Exercise goal: Below are entries. Copy exactly the lines running from the line that holds "Give the box" to the line that holds "Tamale making (4, 375, 52, 386)", with both ends included.

Source material:
-*-*-

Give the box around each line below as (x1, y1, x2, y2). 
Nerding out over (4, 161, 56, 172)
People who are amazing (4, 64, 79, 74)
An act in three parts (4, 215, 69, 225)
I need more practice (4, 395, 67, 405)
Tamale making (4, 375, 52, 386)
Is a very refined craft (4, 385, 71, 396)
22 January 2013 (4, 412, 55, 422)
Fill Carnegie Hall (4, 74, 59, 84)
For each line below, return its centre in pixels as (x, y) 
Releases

-*-*-

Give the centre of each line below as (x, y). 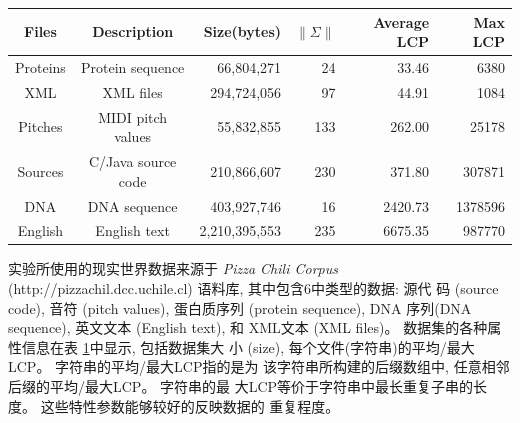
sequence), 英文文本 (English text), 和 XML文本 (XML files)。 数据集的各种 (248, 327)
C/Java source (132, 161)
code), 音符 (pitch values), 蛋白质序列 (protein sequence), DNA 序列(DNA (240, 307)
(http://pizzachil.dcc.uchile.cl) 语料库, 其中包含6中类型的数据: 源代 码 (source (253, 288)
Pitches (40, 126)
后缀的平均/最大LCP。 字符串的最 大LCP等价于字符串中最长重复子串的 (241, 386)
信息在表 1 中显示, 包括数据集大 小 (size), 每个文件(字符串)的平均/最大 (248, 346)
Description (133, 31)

-*-*-

Solution:
Give the box around each line below as (x1, y1, x2, y2). 
Nerding out over (4, 161, 56, 172)
People who are amazing (4, 64, 79, 74)
An act in three parts (4, 215, 69, 225)
I need more practice (4, 395, 67, 405)
Tamale making (4, 375, 52, 386)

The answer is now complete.